La fascetta “Finalista al premio Strega” – doppia, la scrittrice gareggia anche al premio Campiello, presidente della giuria Walter Veltroni, lì ritroverà Andrea Bajani con “Le case degli altri” –  adesso copre pesci e acqua fangosa (già i piedi non si vedevano). Netto miglioramento. Nella cinquina è arrivata quarta, con 215 voti, dopo le altre due signore, Edith Bruck e Donatella Di Pietrantonio (quest’anno niente lamenti, ma alla prossima cinquina con soli due maschi saranno loro a protestare – pubblicamente, intendiamo: qualche mugugno privato si è sentito).

 

Dunque procediamo, dritti a pagina 69. Scansiamo il risvolto che attacca “Odore di alghe limacciose” e poi parla di una donna fiera e onesta che si occupa di un marito disabile e di quattro figli. “Fiera e onesta” è un modo non violento per dire “povera”, assieme a casa popolare fa immediatamente neorealismo (e pure Anna Magnani, modello mai superato di donna italiana).
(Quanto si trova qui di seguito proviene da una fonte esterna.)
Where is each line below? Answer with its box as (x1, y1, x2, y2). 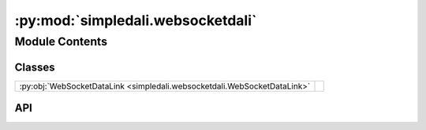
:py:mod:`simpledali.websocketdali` (14, 12, 257, 29)
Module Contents (14, 34, 108, 49)
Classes (14, 60, 55, 74)
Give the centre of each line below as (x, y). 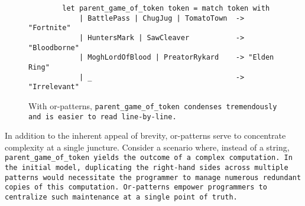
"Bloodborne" (54, 48)
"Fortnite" (50, 28)
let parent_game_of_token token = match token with (166, 8)
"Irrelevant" (54, 87)
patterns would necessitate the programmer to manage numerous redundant (153, 177)
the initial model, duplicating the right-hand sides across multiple (147, 168)
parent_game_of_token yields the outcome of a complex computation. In (149, 158)
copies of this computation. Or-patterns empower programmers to (136, 187)
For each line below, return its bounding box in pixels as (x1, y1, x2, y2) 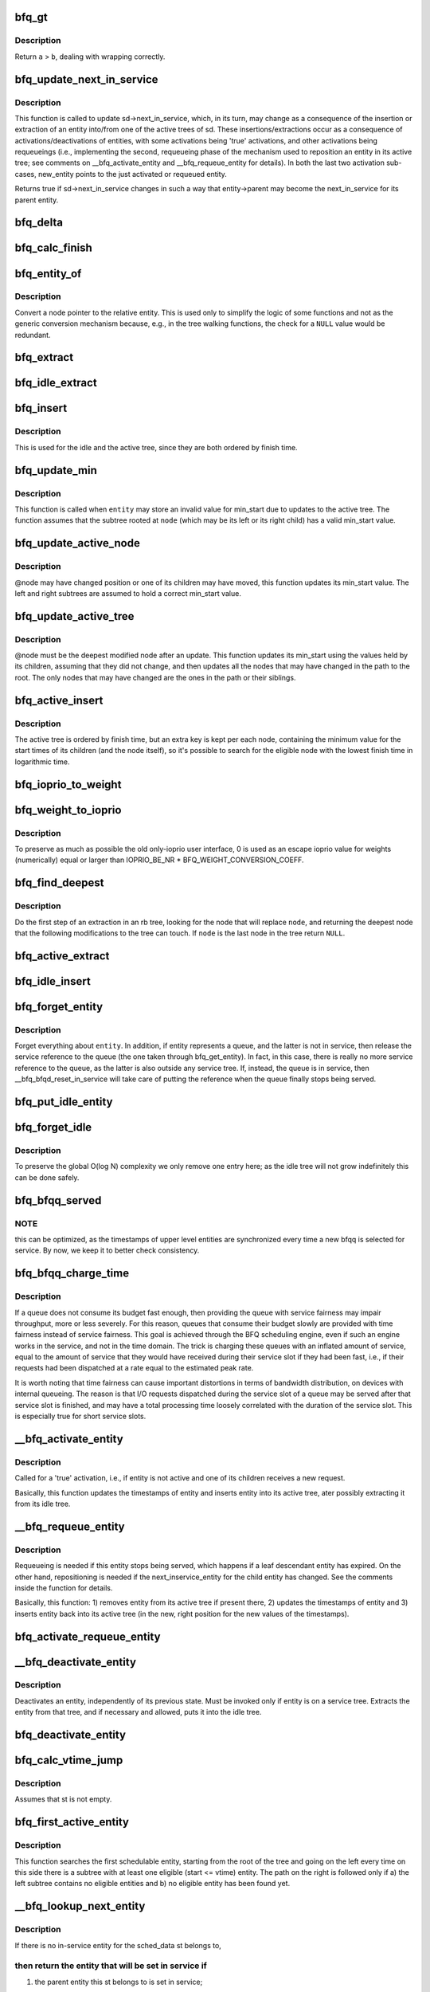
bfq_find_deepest (14, 876, 104, 890)
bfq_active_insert (14, 693, 104, 707)
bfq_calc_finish (14, 241, 92, 255)
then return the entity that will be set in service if (14, 1960, 207, 1971)
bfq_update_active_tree (14, 610, 135, 623)
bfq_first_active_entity (14, 1815, 130, 1829)
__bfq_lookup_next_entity (14, 1900, 146, 1913)
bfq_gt (14, 10, 48, 24)
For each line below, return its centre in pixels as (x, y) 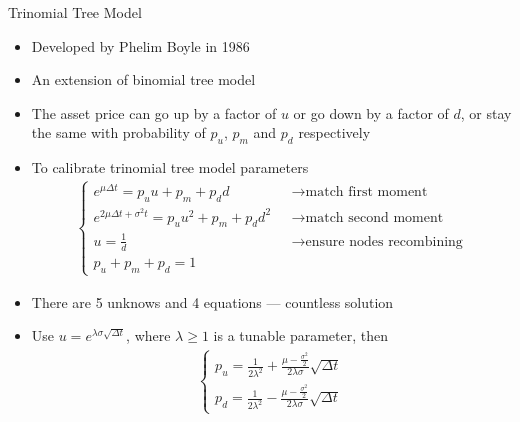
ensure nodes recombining (384, 241)
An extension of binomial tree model (143, 79)
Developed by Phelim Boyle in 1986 (140, 45)
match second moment (374, 217)
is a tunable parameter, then (300, 335)
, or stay (486, 112)
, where (148, 335)
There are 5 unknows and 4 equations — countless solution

Scansiamo anche le social-lettrici che lodano il libro dicendo “unica, ficcante, acuta e illuminante”. Per poi svelarsi, una riga dopo: ‘L’acqua del lago non è mai dolce’ si avvicina al mio esordio”. Ecco, buono a sapersi.

 

Parla una ragazza, vestita da maschio: “Io ho la mia felpa sformata, e il cappuccio tirato su che mi copre capelli, orecchie e mezza fronte”. All’autoscontro, ha finito i gettoni, ma prima si intuisce un altro scontro, con un maschio. Vittorioso, con strane conseguenze: “Uso un tono stretto, stridulo, di una voce che forse prima non m’è mai appartenuta, ma che da quando ho vinto la battaglia con Alessandro m’è scesa nella carotide”. Sorvoliamo sulla questione dell’appropriazione vocale, ai danni del giovanotto. La pagina si chiude pacificamente sugli orsi rosa del luna park (tipica scena da film americano, tirano qualche colpo, poi la ragazza si allontana abbracciando un peluche enorme).

 

In cerca di lumi, andiamo alla nota dell’autrice che parla di “tre personagge” (lo mette in corsivo ma il brivido resta) e poi per ogni “personaggia” (aiuto!) spiega da dove viene l’ispirazione. La triste storia di una donna che cerca una casa per la sua famiglia. La migliore amica morta. E infine l’autrice medesima: “I dolori che ho circumnavigato e quelli che ho attraversato”. Segue una lista di ringraziamenti, più “qualche verità” lunga una pagina e mezza. Gli scrittori bravi rubano e scappano, mica ringraziano.